Bible Bashing 101: How the Media Controls the Message
By Stephen M Crampton, Esq.
August 17, 2005
(AgapePress) – A group of humanists calling themselves the “Texas Freedom Network” (TFN) recently released a “report” attacking the curriculum of the National Council on Bible Curriculum in Public Schools (NCBCPS). TFN opposes anything remotely connected to the “religious right,” including local control of schools, vouchers, and even the National Day of Prayer. It zealously supports such issues as the legalization of same-sex marriage and the teaching of evolution to the exclusion of intelligent design or anything else that would possibly raise doubts about the scientific basis for evolution. That is to say, in the words of TFN itself, it “advances a mainstream agenda.” (I have always wondered why one must be left of Josef Stalin before being considered “mainstream” by groups like TFN.)
As is routine for such “mainstream” organizations, when they talk, the “mainstream” media listens. So, TFN’s report bashing the Bible curriculum received international attention. The New York Times and USA Today couldn’t wait to give it prominent coverage; CNN, MSNBC, Fox News, and even the International Herald Tribune and a news outlet in Istanbul, Turkey, ran the story.
But when the NCBCPS issued its own press release a few days later, none of those major media outlets even bothered to call. What happened? Had the story lost all appeal? Was the public suddenly bored of the topic? Certainly the issue had not been resolved; the two organizations were as adverse as ever. But the mainstream media was no longer concerned. And when the media refuses to report it as news, well, it must not be newsworthy.
In many ways, it is the same old story: anything negative about an issue that middle America deeply cares about is trumpeted coast to coast, while positive responses are buried or ignored altogether. This is the means by which the media have shaped American culture for decades.
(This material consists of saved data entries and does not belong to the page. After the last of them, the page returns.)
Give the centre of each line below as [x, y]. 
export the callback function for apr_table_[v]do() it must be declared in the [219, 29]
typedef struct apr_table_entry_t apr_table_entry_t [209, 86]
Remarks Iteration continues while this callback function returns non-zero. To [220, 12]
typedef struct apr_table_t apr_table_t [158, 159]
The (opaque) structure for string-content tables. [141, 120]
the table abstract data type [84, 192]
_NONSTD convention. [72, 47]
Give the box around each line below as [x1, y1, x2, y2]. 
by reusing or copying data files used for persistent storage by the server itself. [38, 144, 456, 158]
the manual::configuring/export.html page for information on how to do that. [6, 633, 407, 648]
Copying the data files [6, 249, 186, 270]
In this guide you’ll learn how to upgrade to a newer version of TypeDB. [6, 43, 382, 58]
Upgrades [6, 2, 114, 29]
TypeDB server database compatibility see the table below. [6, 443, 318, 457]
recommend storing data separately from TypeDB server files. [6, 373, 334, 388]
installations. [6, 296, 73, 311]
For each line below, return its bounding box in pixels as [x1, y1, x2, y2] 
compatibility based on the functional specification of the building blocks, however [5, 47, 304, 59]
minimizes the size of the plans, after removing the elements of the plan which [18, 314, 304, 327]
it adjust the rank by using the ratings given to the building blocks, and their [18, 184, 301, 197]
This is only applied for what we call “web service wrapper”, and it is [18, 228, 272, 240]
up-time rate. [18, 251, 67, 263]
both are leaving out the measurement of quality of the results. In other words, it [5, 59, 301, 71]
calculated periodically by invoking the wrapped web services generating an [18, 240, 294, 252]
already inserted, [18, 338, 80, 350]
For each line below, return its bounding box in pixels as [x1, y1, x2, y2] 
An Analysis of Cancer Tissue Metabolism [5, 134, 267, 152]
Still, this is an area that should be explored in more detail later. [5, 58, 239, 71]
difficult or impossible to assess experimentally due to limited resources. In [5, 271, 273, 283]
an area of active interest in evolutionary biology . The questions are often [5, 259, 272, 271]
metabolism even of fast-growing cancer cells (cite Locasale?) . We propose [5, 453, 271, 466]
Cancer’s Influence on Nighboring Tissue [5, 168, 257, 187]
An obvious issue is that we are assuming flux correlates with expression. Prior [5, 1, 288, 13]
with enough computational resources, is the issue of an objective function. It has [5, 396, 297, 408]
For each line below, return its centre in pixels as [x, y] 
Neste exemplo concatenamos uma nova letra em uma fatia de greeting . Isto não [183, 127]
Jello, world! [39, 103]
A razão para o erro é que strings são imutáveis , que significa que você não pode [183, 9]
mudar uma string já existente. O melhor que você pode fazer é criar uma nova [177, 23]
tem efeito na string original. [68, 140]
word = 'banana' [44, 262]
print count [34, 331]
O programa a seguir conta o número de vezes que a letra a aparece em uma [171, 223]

And it is effective.
Those who claim merely to report the news in fact shape and thus make the news. And they do it within an entertainment format.
Can anyone seriously argue that we are not molded to a significant extent by what we watch and read? The legion of scientific studies aside, in the words of Hugh Hefner, today “we live in a Playboy world.” As one commentator wrote, “When Fonzie brandished a library card on Happy Days, library registration shot up nationwide …. When Ally McBeal wore a certain style of pajamas, thousands of viewers asked retailers for them. It’s the same thing with movies. ET and Reese’s. Tom Cruise and Ray-Bans. Dirty Harry and .44 Magnums.” [1]
Television, perhaps the single most revolutionary instrument in the remaking of culture in the image of the left, has become not just a novel after-dinner diversion; it has become central to our lives. The late Neil Postman may have said it best in his classic book, Amusing Ourselves to Death:
There is no more disturbing consequence of the electronic and graphic revolution than this: that the world as given to us through television seems natural, not bizarre. For the loss of the sense of the strange is a sign of adjustment, and the extent to which we have adjusted is a measure of the extent to which we have changed. Our culture’s adjustment to the epistemology of television is by now almost complete; we have so thoroughly accepted its definitions of truth, knowledge and reality that irrelevance seems to us to be filled with import, and incoherence seems eminently sane.
Postman went on to note that “television speaks in only one persistent voice — the voice of entertainment.”
Our television world, driven by the need to entertain, makes a mockery of the serious side of life. News of war is delivered in 15-second sound bites, by well-groomed anchormen and smiling women ever-eager to keep us happy. Mangled marriages are amusingly portrayed as “desperate housewives” engage in weekly adulterous escapades, all in good fun.
Even our modern textbooks have been redesigned to entertain and amuse. Hard facts are interspersed with cartoons, colorful photos, and inane asides, simply to keep the students interested. After all, the flickering images of the television screen, carefully calculated to change every few seconds in order to heighten our viewing pleasure, compete with the adrenaline high of the latest video games for the attention of our children (and many adults).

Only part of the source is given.